T Apr 11 Networks: structural properties; strong and weak ties. Homophily
Th Apr 13 Networks (Rob Kuvinka)  
T Apr 18 Networks: information diffusion
Th Apr 20 Fairness and accountability
Fri Apr 21 Homework 4 due
T Apr 25 Student project presentations  
Th Apr 27 Student project presentations  
Fri May 5 Final projects due

Grading

10% Class participation
50% Homeworks (4 x 12.5%)
40% Project:
      5% Proposal/literature review
      10% Midterm report
      20% Final report
      5% Presentation

Project

The course will be capped by a semester-long collaborative project (involving 2 or 3 students), where the methods learned in class will be used to draw inferences about the world and critically assess the quality of those results. The project will be comprised of four components:

  • — Project proposal and literature review. Students will formulate a hypothesis to be examined, motivate its rationale as an interesting question worth asking, and assess its potential to contribute new knowledge by situating it within related literature in the scientific community. (2 pages; 5 sources)
  • — Midterm report. By the middle of the course, students should have a.) completed data collection; b.) established a validation strategy to be performed at the end of experimentation, and c.) present initial experimental results. (4 pages; 10 sources)
  • — Final report. The final report will include a complete description of work undertaken for the project, including data collection, development of methods, experimental details (complete enough for replication), comparison with past work, and a thorough analysis. Projects will be evaluated according to standards for conference publication—including clarity, originality, soundness, substance, evaluation, meaningful comparison, and impact (of ideas, software, and/or datasets). (8 pages)
  • — Presentation. At the end of the semester, teams will present their work in a conference-style presentation. (10-15 minutes, with time for questions).
All reports should use the ACL 2015 style files for either LaTeX or Microsoft Word.

Participation

Most classes will include discussion of an application as documented in a research paper.

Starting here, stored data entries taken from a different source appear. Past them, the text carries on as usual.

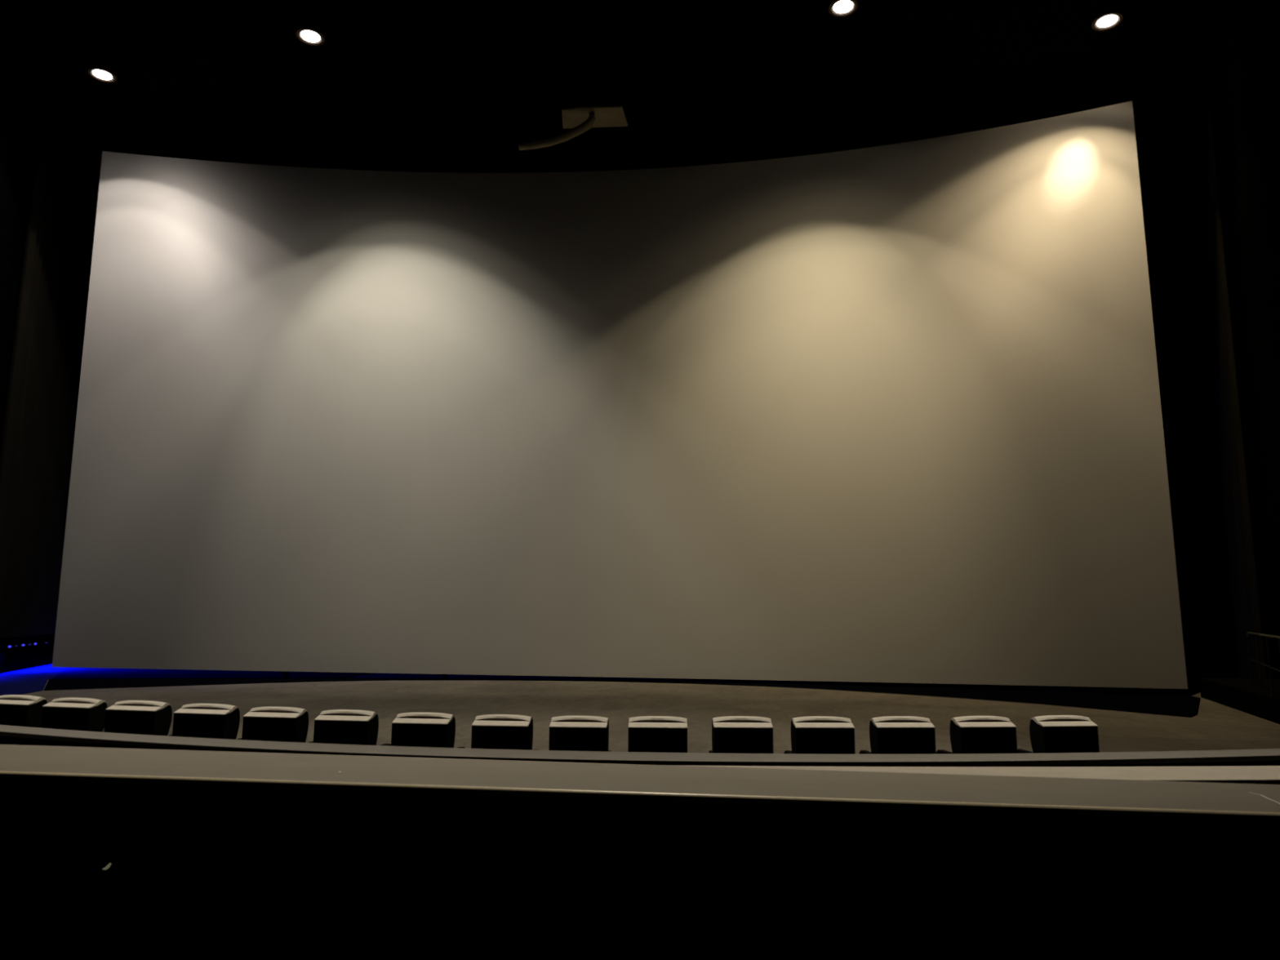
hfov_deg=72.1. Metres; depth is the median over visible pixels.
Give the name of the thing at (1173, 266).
wall
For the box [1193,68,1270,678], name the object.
curtain
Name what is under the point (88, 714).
seat
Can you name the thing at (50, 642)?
led strip
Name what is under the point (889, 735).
seat
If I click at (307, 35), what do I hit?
recessed light
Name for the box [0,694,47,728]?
seat
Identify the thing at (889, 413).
projection screen
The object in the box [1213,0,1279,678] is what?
wall
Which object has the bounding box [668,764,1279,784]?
wall
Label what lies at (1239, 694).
platform
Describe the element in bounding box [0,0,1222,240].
ceiling
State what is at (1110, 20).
recessed light
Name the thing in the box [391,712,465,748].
seat
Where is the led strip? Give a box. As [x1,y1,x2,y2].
[0,640,54,648]
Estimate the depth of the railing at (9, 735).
7.08 m
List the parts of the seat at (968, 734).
armrest
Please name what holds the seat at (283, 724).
on the floor
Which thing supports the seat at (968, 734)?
on the floor
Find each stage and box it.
[0,663,370,695]
[43,678,1200,717]
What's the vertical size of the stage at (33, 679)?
0.010 m
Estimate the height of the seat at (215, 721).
0.966 m
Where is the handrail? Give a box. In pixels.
[1246,631,1279,696]
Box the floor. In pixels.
[22,670,1279,754]
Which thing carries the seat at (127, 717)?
on the floor
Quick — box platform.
[1199,677,1279,724]
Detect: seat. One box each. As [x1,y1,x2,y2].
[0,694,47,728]
[40,697,107,732]
[103,700,172,736]
[172,703,241,739]
[241,706,313,742]
[313,709,391,746]
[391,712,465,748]
[471,714,538,750]
[548,715,611,751]
[627,715,687,752]
[709,715,773,753]
[784,715,855,754]
[859,715,936,754]
[936,715,1017,754]
[1017,715,1099,753]
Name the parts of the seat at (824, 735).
armrest
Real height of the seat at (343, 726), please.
0.966 m
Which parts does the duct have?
hanger rod, hanger rod
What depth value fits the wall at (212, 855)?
2.52 m
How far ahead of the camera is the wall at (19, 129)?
25.01 m
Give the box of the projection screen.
[52,101,1187,688]
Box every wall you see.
[0,59,55,673]
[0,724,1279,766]
[0,744,1279,959]
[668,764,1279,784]
[1145,238,1235,670]
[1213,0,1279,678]
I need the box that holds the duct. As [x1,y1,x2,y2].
[518,81,627,150]
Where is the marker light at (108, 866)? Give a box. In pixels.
[102,862,111,870]
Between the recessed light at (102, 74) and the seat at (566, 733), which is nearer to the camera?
the seat at (566, 733)
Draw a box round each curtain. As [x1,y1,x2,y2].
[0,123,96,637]
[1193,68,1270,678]
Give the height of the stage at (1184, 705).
0.012 m
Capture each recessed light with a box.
[87,66,116,83]
[295,26,324,45]
[828,0,857,17]
[1091,11,1123,31]
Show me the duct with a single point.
(581, 119)
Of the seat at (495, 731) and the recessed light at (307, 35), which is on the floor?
the seat at (495, 731)
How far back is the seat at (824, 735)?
7.43 m
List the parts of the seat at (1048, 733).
armrest
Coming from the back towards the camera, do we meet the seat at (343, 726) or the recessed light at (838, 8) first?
the recessed light at (838, 8)
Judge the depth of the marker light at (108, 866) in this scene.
2.68 m
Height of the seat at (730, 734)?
0.966 m
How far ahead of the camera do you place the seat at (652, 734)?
7.36 m
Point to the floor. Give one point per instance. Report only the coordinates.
(1215, 726)
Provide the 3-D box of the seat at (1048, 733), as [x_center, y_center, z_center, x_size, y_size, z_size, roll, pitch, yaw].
[3.703,2.584,7.872,0.513,0.966,0.604,1,-9,-6]
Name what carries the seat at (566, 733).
on the floor
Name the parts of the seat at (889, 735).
armrest

While everyone is expected to read these papers, one student each class will act as a discussion leader, coming prepared with questions and discussion topics for the class a whole to discuss.

Policies

Academic Integrity

All students will follow the UC Berkeley code of conduct. While the group project is a collaborative effort, all homeworks should be completed independently. All writing must be your own; if you mention the work of others, you must be clear in citing the appropriate source (For additional information on plagiarism, see here.) This holds for source code as well: if you use others' code (e.g., from StackOverflow), you must cite its source. Late homeworks will not be accepted.

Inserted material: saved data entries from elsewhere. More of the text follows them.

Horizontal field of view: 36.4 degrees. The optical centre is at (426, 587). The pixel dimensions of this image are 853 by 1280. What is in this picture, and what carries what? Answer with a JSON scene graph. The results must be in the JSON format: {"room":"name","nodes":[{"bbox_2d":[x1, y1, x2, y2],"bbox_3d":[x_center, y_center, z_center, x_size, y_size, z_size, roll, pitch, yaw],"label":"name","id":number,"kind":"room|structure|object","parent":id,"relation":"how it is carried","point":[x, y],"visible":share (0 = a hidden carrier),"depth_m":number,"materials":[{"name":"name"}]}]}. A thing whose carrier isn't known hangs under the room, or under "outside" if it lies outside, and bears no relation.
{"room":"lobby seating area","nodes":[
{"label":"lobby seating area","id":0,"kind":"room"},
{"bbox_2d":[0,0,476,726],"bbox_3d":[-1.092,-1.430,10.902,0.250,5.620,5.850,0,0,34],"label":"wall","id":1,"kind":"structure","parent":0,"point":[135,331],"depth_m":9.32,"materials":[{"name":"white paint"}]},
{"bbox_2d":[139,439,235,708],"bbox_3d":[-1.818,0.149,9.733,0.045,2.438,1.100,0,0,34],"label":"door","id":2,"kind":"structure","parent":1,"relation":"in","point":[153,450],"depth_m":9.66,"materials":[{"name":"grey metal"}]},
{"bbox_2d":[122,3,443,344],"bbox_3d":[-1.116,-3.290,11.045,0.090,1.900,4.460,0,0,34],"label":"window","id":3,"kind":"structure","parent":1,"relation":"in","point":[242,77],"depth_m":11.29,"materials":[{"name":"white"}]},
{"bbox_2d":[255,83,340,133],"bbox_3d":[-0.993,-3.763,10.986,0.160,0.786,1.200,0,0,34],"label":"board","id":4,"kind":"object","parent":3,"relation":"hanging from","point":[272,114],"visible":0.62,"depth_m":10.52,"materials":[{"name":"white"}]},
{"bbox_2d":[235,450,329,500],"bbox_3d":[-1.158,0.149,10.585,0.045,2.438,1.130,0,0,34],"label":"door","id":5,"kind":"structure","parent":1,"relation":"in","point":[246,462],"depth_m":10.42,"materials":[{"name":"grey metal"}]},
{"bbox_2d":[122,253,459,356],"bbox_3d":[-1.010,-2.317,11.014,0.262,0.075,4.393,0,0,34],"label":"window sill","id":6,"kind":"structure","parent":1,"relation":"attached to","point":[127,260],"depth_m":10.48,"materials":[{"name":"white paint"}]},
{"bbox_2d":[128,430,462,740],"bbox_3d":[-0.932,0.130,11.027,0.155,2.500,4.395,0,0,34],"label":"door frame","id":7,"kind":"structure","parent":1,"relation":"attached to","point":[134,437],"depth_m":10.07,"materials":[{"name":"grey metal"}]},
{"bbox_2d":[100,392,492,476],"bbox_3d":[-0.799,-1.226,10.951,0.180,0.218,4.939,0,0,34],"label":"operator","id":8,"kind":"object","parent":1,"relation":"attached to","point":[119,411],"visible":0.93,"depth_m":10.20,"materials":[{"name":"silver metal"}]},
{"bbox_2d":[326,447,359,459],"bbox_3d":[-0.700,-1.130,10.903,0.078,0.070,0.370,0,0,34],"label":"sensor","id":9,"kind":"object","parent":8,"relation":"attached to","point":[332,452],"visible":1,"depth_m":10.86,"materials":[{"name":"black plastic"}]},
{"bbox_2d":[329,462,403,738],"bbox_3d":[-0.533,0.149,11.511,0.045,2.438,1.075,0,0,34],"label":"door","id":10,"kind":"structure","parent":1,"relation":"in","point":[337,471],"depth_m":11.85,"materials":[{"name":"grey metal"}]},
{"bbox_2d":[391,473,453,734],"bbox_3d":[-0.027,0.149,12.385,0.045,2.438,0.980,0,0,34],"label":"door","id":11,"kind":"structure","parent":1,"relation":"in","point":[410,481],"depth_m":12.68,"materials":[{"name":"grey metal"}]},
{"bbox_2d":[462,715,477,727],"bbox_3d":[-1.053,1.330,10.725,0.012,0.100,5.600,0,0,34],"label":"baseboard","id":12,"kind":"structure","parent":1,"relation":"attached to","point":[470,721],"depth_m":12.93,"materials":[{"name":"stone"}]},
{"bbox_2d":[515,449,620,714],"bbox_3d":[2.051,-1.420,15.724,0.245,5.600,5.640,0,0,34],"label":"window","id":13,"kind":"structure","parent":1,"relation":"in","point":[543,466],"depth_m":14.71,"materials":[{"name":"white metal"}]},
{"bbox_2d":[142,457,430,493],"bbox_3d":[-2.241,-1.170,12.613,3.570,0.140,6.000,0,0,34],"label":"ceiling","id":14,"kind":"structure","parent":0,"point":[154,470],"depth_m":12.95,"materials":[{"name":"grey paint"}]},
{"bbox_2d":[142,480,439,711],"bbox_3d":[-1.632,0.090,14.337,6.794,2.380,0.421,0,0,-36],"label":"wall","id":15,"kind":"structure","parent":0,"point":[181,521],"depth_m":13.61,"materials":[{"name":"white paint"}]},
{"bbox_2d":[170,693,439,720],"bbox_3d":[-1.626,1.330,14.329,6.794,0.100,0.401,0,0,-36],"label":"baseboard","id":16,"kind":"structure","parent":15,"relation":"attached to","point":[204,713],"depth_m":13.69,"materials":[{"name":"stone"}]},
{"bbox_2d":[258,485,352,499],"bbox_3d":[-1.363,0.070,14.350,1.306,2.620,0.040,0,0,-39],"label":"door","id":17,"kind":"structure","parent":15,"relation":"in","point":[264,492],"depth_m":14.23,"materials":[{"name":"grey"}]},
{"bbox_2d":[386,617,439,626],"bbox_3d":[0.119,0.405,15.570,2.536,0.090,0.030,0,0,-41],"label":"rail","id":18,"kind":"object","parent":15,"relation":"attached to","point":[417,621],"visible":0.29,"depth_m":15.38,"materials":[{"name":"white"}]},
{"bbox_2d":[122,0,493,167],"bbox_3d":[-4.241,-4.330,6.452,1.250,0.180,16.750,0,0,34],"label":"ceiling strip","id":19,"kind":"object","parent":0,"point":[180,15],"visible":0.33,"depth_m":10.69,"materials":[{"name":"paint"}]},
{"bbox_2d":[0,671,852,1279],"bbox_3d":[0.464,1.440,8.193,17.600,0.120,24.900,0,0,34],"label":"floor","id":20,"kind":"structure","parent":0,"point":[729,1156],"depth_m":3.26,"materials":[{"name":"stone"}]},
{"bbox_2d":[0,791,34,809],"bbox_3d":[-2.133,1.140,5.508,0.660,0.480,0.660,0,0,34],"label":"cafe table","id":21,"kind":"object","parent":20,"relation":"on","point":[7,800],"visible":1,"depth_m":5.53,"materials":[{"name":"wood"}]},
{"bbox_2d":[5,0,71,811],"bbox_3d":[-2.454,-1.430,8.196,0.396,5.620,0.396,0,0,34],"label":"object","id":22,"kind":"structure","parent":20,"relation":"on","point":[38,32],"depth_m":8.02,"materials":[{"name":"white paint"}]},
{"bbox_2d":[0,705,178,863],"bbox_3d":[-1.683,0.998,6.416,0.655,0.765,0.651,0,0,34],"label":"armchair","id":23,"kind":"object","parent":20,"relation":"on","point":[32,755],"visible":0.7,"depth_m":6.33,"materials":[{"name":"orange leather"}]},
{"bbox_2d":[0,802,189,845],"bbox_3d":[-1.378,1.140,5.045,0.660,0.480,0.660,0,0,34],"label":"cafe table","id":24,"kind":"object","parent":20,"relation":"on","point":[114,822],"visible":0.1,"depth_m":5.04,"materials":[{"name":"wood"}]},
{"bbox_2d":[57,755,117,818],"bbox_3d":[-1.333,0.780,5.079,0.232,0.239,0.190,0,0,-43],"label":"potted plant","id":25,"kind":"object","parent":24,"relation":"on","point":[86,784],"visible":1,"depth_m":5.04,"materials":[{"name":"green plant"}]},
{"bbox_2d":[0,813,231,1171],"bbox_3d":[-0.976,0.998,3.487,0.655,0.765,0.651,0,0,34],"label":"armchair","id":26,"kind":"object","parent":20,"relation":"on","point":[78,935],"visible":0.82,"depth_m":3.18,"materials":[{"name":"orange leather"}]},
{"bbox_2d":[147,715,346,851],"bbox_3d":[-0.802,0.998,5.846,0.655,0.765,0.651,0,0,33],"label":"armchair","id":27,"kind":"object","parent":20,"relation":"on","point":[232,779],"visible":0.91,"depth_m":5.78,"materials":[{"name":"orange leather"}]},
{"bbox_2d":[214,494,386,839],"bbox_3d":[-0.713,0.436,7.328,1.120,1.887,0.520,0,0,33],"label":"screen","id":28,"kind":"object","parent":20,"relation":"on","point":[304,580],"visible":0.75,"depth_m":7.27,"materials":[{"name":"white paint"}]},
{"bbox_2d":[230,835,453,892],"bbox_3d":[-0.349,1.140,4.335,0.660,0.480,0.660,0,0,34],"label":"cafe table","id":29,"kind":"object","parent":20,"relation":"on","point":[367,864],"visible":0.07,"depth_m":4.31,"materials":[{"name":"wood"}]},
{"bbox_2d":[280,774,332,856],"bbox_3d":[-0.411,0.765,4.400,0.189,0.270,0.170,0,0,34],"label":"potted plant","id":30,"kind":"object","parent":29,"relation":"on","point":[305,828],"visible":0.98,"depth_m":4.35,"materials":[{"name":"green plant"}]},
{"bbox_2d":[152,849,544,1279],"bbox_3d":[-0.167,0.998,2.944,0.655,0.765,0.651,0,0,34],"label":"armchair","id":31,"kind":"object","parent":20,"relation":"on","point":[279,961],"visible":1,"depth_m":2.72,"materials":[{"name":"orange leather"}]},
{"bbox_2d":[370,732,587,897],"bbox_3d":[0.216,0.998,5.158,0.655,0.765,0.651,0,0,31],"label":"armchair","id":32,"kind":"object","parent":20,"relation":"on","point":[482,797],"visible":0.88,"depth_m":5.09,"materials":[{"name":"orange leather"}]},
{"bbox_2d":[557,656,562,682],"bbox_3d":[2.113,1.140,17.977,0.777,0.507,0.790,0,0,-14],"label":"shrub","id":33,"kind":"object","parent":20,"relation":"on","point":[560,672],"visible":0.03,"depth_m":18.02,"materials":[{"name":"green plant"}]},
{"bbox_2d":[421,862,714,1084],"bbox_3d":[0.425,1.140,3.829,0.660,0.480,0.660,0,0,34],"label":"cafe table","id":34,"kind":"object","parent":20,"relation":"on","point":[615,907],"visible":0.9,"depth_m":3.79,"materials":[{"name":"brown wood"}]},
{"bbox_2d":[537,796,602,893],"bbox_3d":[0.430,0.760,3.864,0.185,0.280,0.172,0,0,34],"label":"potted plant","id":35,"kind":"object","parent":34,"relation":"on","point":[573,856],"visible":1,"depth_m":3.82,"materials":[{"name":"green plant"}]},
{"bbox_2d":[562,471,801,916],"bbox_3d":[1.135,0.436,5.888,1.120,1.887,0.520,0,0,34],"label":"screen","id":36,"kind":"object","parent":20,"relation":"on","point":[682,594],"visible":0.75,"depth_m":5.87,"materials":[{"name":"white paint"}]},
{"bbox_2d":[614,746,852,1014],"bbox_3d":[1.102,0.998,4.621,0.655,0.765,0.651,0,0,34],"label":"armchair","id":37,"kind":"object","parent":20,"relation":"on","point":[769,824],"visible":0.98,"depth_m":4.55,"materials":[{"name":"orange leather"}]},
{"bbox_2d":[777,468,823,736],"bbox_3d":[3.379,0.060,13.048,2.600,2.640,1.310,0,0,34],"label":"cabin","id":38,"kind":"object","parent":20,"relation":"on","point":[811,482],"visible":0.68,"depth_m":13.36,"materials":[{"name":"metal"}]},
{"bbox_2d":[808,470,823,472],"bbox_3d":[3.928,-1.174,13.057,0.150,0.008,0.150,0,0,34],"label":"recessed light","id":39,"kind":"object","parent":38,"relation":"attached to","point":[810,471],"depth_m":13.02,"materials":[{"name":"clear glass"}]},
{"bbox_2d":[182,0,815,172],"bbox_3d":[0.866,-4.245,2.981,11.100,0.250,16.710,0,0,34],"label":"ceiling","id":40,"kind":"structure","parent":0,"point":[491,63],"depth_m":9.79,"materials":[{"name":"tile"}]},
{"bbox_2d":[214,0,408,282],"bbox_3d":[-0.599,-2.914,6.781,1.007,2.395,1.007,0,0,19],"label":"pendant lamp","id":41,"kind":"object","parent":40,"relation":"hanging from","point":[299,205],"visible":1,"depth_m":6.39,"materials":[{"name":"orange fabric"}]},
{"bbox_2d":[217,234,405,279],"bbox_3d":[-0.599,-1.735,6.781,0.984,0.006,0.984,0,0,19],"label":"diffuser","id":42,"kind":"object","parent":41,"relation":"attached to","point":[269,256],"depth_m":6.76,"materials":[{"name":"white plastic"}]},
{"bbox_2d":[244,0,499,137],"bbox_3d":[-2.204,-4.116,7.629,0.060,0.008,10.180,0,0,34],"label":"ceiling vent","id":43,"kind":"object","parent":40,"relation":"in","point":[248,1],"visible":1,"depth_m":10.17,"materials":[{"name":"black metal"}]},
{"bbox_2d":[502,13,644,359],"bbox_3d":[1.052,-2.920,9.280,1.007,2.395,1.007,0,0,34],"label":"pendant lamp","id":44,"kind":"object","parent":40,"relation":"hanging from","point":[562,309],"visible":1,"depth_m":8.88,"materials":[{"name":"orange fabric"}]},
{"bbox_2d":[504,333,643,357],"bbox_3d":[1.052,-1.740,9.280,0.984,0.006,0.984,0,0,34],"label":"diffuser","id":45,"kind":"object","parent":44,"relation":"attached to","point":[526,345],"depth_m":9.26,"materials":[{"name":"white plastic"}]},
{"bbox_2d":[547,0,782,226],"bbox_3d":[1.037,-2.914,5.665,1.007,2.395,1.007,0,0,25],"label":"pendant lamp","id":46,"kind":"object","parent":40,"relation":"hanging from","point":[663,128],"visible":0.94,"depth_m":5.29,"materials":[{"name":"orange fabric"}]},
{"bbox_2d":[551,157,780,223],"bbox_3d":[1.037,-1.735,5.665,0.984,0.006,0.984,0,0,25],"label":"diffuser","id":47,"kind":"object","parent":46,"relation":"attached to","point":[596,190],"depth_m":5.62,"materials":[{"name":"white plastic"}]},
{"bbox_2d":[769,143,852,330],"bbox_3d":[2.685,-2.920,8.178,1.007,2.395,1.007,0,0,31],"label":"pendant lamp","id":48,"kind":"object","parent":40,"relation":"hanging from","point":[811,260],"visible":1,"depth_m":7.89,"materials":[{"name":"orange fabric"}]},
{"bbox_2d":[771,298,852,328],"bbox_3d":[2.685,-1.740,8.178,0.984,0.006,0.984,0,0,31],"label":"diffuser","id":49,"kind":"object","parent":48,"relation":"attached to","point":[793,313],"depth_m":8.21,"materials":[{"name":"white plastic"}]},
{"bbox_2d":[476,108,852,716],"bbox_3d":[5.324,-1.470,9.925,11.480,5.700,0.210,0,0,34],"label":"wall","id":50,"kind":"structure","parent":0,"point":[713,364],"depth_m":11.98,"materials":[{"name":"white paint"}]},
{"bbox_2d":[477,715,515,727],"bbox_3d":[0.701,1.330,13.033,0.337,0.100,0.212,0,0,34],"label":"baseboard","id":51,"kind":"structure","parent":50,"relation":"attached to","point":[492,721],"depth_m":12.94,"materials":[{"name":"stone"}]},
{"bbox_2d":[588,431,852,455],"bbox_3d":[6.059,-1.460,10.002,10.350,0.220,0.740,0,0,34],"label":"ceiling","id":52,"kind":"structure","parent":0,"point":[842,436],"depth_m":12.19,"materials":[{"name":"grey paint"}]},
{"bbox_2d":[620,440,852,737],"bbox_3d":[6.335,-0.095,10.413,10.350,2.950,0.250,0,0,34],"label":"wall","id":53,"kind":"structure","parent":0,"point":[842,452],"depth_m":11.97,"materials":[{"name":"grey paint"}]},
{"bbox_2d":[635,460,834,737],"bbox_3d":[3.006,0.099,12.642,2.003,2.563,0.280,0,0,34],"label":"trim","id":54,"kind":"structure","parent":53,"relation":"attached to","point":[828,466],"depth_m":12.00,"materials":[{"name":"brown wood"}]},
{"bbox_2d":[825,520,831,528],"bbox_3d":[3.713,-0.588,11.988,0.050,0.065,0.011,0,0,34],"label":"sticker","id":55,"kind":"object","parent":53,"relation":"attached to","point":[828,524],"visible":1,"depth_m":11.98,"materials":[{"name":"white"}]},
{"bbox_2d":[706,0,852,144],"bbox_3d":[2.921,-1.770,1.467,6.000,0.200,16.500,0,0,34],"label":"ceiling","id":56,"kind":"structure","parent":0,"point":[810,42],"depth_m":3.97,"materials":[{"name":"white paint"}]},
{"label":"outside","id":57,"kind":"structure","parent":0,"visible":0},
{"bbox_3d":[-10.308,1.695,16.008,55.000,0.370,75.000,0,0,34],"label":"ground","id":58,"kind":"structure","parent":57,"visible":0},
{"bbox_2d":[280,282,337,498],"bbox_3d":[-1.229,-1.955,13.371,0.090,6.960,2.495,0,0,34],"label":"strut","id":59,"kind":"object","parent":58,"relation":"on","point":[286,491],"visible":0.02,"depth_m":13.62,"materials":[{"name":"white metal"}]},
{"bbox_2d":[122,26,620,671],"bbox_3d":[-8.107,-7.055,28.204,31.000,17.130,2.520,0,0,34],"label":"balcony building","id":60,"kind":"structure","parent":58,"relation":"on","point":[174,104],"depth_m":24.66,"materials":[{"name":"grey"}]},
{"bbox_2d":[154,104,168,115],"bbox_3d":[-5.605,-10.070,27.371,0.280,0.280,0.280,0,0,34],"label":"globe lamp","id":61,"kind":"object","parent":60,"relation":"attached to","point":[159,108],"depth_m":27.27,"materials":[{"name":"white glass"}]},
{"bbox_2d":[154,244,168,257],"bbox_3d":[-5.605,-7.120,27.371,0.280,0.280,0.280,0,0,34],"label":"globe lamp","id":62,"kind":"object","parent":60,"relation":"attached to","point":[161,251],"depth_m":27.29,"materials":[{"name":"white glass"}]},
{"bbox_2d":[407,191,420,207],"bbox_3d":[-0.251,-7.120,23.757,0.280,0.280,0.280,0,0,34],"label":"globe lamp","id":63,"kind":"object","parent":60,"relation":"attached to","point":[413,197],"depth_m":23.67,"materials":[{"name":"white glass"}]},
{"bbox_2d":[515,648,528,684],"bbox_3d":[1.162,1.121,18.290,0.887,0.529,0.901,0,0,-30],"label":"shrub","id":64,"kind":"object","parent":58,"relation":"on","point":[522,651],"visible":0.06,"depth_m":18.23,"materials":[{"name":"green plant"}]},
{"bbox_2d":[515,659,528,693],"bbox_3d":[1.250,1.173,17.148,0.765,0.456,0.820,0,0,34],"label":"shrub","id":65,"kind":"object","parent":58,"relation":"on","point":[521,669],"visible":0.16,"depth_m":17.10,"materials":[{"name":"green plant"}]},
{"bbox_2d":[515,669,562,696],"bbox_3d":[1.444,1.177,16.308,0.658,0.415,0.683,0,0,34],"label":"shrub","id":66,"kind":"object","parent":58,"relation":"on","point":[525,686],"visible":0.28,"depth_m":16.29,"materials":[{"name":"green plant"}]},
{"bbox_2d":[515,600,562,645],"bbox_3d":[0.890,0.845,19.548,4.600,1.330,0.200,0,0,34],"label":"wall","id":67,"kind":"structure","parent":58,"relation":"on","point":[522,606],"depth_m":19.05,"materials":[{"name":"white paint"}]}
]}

Students with Disabilities

Our goal is to make class a learning environment accessible to all students. If you need disability-related accommodations and have a Letter of Accommodation from the DSP, have emergency medical information you wish to share with me, or need special arrangements in case the building must be evacuated, please inform me immediately. I'm happy to discuss privately after class or at my office.

Late assignments

All assignments are expected to be turned in by the specified date and time. However, students are free to use a total of 2 "free days," each of which extends the due date by 24 hours. Use them wisely! Assignments turned in late after both free days have been used up with not receive credit.